Dating Violence and Dating Abuse

**** FOR RED HEADS WHO ARE DATING ****- Is your red head dating or in a relationship?
- Do you know about 'dating violence'?
- Is dating coming up in the near future?
......then PLEASE read this information! This is a serious issue that parents and grownups need to know about! 
Did you know that teens and young adults have one of the highest rates of DATING VIOLENCE, dating abuse, and domestic violence and that up to 80% of their parents don’t even know it’s going on? I was SHOCKED to discover that anywhere from 1 in 5 to 1 in 3 teens report some type of abuse in dating relationships. According to the teen dating violence advocacy group, Break the Cycle, young women between ages 16 and 24 have one of the highest rates of abuse!
The same group also reports that teens who are in abusive relationships often have higher rates of eating disorders, substance abuse, high-risk sex, and suicide.
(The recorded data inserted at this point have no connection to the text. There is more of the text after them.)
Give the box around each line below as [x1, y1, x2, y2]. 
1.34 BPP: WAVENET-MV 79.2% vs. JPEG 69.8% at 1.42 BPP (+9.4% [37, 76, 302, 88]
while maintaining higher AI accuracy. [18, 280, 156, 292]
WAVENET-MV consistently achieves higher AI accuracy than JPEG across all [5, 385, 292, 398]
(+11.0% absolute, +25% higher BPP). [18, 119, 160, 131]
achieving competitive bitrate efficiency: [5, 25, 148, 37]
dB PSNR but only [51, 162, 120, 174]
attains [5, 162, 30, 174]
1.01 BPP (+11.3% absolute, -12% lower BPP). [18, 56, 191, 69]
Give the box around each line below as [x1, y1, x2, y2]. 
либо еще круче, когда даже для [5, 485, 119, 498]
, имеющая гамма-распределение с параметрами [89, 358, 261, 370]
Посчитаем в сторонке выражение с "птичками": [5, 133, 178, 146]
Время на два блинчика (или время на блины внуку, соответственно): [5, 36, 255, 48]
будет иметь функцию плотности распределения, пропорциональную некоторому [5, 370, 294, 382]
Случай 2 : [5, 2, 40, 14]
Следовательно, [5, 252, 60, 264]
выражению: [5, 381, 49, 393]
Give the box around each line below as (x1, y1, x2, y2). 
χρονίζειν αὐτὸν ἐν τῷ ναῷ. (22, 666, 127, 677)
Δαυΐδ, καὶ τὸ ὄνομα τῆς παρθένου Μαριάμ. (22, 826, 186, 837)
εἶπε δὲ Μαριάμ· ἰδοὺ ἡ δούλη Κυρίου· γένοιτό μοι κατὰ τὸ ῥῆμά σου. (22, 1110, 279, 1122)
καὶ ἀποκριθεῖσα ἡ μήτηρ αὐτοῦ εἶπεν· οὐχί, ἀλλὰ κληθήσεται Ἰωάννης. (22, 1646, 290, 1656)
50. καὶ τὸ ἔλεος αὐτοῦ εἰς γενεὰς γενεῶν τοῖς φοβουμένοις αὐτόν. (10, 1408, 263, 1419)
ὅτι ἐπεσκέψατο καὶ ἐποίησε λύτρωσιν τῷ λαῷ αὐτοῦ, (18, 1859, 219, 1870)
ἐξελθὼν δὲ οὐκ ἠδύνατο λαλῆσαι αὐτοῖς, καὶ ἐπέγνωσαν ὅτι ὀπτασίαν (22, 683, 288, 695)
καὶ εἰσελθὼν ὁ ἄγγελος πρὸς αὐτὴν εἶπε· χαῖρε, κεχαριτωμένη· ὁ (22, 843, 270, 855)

It’s very possible you may know someone, a relative or friend, or even be in an abusive relationship yourself. It’s vital you learn how to be safe and protect yourself or a loved one from dating violence.
Dating abuse can be verbal or emotional abuse, not just physical. Plus, our new technology can now allow harassment with obsessive text messages, using cellphones, and even MySpace and Facebook.
If teens continue to carry on this behavior, it can continue into adulthood. Dating violence and dating abuse affects families, children, and our communities.
RELATIONSHIP CHECK-- Is your dating relationship healthy? -- Is there trust, respect, honesty and communication in your relationship? -- Can you recognize dating abuse if it happens? -- Are you afraid of your partner?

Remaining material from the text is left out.